Bobby Peek from this organisation says to Development Today: "There is a danger that the establishment of Danish incineration technology in Mozambique will encourage illegal imports of toxic waste to Mozambique and pose a serious threat to its people and environment."
In an earlier statement, BAN characterised the Danish-financed technology at the cement factory in Mozambique as a magnet that would attract the inflow of hazardous waste from abroad, including OECD countries.
Danida is satisfied with the Mozambican government's assurances that it will not allow such imports.

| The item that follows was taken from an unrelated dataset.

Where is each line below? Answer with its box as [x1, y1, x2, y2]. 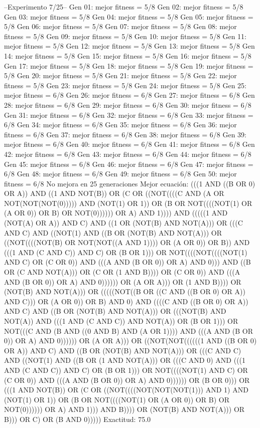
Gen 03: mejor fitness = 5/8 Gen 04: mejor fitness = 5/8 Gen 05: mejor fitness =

The contract states explicitly that the Danish equipment will be dismantled and returned to Denmark if such trafficking does occur. But this does not satisfy Greenpeace.

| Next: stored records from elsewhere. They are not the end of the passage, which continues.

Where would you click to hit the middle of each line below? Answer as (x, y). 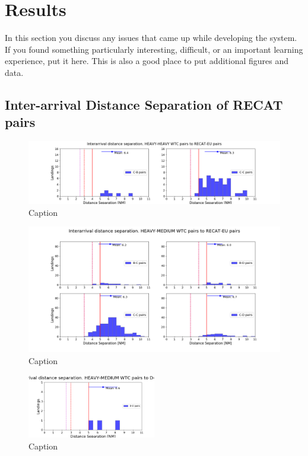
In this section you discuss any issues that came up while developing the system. (151, 38)
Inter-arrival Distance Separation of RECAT (144, 104)
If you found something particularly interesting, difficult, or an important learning (154, 49)
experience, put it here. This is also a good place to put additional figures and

The Organisation claims to have evidence showing that the Minister of the Environment in Mozambique, Bernardo P. Ferraz, has authorised a company in Mozambique to import for treatment and disposal "all kinds of residues (domestic, hospital or industrial)". It also claims to have evidence showing that the company runs a dump site outside Maputo for hazardous waste, and that it offers to bring such waste from OECD countries to Mozambique.
Development Today has tried in vain to get a comment from the Ministry of the Environment in Mozambique. In Danida, the position seems to be that what has so far been provided as evidence from Greenpeace does not give sufficient reason to doubt the seriousness of the Mozambican government's assurances.
Danish Development Minister Poul Nielson says that the letters produced by Greenpeace are old, while Danida's arrangements with the Mozambican government and with the cement factory are more recent.
Nevertheless, in a letter to Jim Puckett of BAN, Nielson expresses support for the organisation's two campaigns - to ban the international trade in hazardous waste and to ban the production and release of so-called persistent organic pollutants (POPs). However, the minister adds: "I find it disturbing that you target a much needed pesticide disposal project in your campaign. The best becomes the enemy of the good."
It remains to be seen whether the Danish government will risk Danida's reputation in a conflict with an international campaign. One source in Danida says that it may not only put off Danish aid, but also other aid organisations. Nothing at all might then be done about the hazardous waste.
Nielson makes it clear that he will not bow to the pressure and is prepared for a fight.
Meanwhile, local protests against incineration of the pesticides in a cement kiln are growing. Mozambican authorities have agreed to invite people in the vicinity of the cement factory and NGOs to debate the risks and possible other solutions. This has not delayed the project as it has already been postponed due to problems with the timely shipment and customs clearance of the Danish equipment.
The newly-established protest organisation in Mozambique, Livaningo, has raised questions about the electrical filters in the chimneys of the cement factory, and reports say that pollutants may hit a nearby foodprocessing plant.
Greenpeace is collaborating with Livaningo. "We are their data base," as Jacob Hartmann of Greenpeace Denmark puts it.
He draws attention to an article in Mocambiente, published by the environment protection authority in Mozambique, which describes problems related to running the electrical filters at the cement factory where the toxic waste is to be incinerated.
At times, when the water and electricity supply is unstable, dust is blown out of the kiln without going through the filters. This is in order to protect the filters.
Hartmann is worried that such blow-outs could happen while incineration of toxic waste is taking place. Already, he says, there have been complaints from the nearby food processing plant about pollution from the cement factory. This would become more serious if the dust contained toxic substances.
According to Danida, when incineration begins, all necessary precautions will be taken to ensure that blow-outs or insufficient running of electrical filters will not take place while there is toxic waste in the kiln.
DTs source says that there are considerations about offering financing of a generator and additional water reservoir capacity, if these are needed. This would help to stabilise the water and electricity supply.